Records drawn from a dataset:

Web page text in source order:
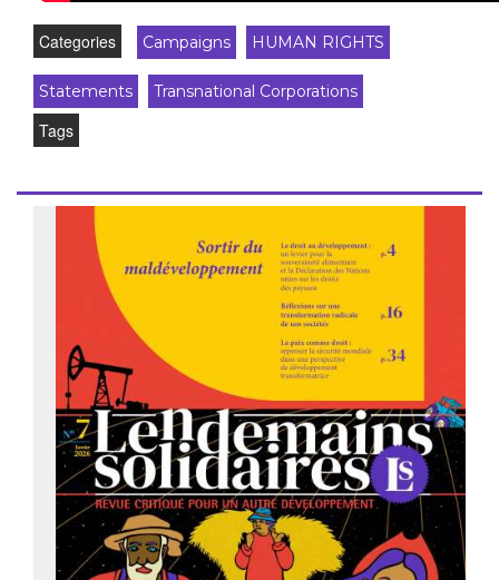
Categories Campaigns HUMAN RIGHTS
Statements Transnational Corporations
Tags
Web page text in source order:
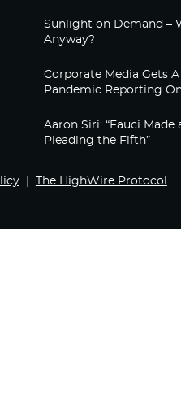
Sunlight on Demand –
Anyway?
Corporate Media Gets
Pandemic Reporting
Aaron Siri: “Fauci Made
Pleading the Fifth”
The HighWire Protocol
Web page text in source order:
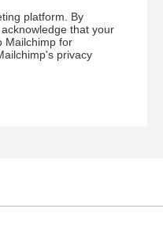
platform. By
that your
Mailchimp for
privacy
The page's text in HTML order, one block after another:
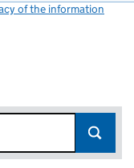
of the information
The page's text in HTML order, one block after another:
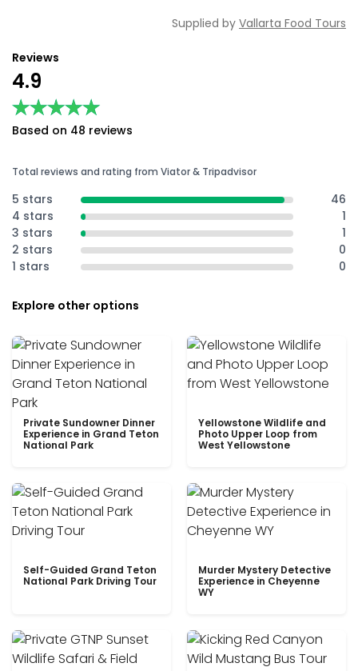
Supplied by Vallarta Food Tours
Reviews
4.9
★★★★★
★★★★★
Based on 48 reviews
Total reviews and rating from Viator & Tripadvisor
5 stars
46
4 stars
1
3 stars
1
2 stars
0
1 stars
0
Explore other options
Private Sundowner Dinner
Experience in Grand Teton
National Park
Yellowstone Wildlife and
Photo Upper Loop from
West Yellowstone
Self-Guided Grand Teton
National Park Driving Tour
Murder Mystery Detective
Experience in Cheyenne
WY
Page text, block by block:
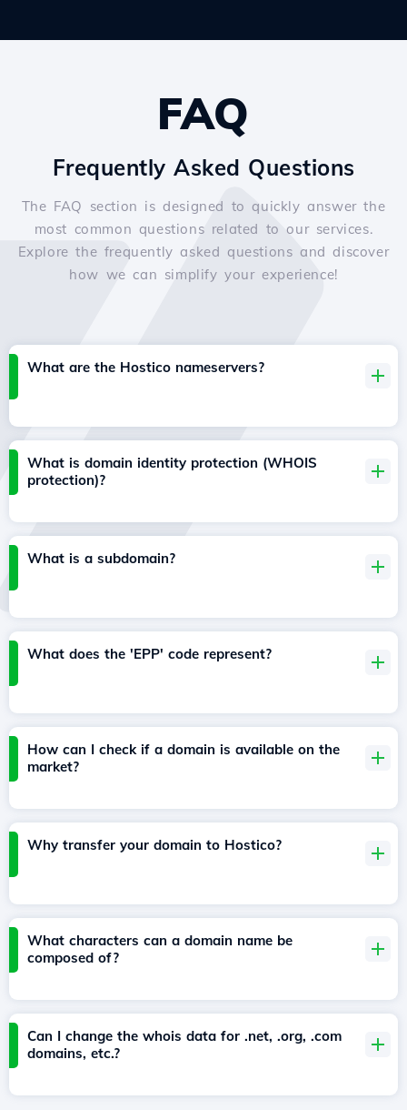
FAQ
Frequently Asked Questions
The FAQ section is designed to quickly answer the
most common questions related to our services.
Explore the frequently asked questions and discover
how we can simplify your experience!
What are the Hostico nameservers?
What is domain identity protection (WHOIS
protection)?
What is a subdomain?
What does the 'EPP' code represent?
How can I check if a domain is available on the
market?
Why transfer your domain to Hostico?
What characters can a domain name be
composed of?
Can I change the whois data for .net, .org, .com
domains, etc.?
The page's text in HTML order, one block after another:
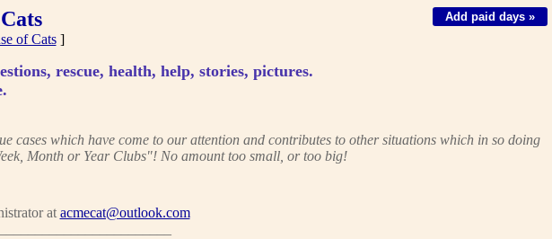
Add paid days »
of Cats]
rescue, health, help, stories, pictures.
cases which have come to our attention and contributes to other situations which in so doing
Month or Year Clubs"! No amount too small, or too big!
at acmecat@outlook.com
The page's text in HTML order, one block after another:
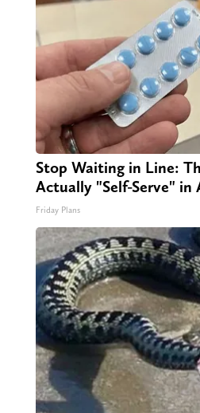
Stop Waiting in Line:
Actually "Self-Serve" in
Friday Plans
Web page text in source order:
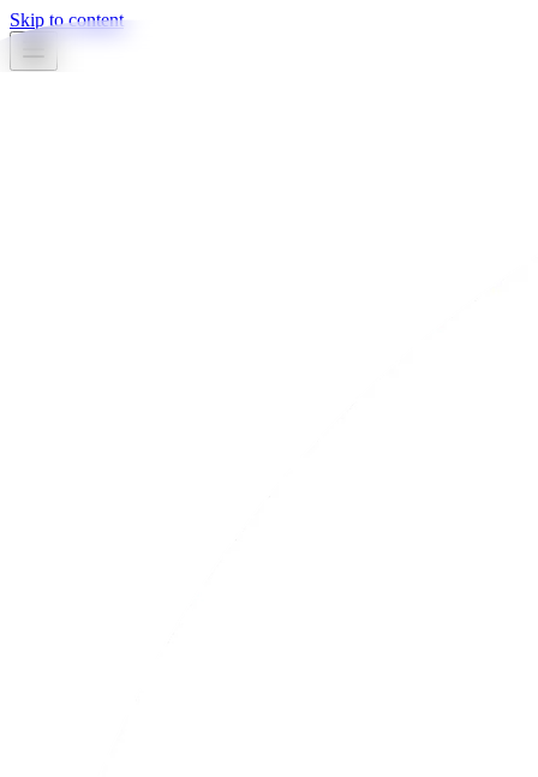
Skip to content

● **What you are asked to do**:
Each line of the data must be restated exactly, and the pictures must be left out.

● **Answer box**:
Web page text in source order:
Categories Campaigns HUMAN RIGHTS
Statements Transnational Corporations
Tags
Web page text in source order:
Sunlight on Demand –
Anyway?
Corporate Media Gets
Pandemic Reporting
Aaron Siri: “Fauci Made
Pleading the Fifth”
The HighWire Protocol
Web page text in source order:
platform. By
that your
Mailchimp for
privacy
The page's text in HTML order, one block after another:
of the information
The page's text in HTML order, one block after another:
Supplied by Vallarta Food Tours
Reviews
4.9
★★★★★
★★★★★
Based on 48 reviews
Total reviews and rating from Viator & Tripadvisor
5 stars
46
4 stars
1
3 stars
1
2 stars
0
1 stars
0
Explore other options
Private Sundowner Dinner
Experience in Grand Teton
National Park
Yellowstone Wildlife and
Photo Upper Loop from
West Yellowstone
Self-Guided Grand Teton
National Park Driving Tour
Murder Mystery Detective
Experience in Cheyenne
WY
Page text, block by block:
FAQ
Frequently Asked Questions
The FAQ section is designed to quickly answer the
most common questions related to our services.
Explore the frequently asked questions and discover
how we can simplify your experience!
What are the Hostico nameservers?
What is domain identity protection (WHOIS
protection)?
What is a subdomain?
What does the 'EPP' code represent?
How can I check if a domain is available on the
market?
Why transfer your domain to Hostico?
What characters can a domain name be
composed of?
Can I change the whois data for .net, .org, .com
domains, etc.?
The page's text in HTML order, one block after another:
Add paid days »
of Cats]
rescue, health, help, stories, pictures.
cases which have come to our attention and contributes to other situations which in so doing
Month or Year Clubs"! No amount too small, or too big!
at acmecat@outlook.com
The page's text in HTML order, one block after another:
Stop Waiting in Line:
Actually "Self-Serve" in
Friday Plans
Web page text in source order:
Skip to content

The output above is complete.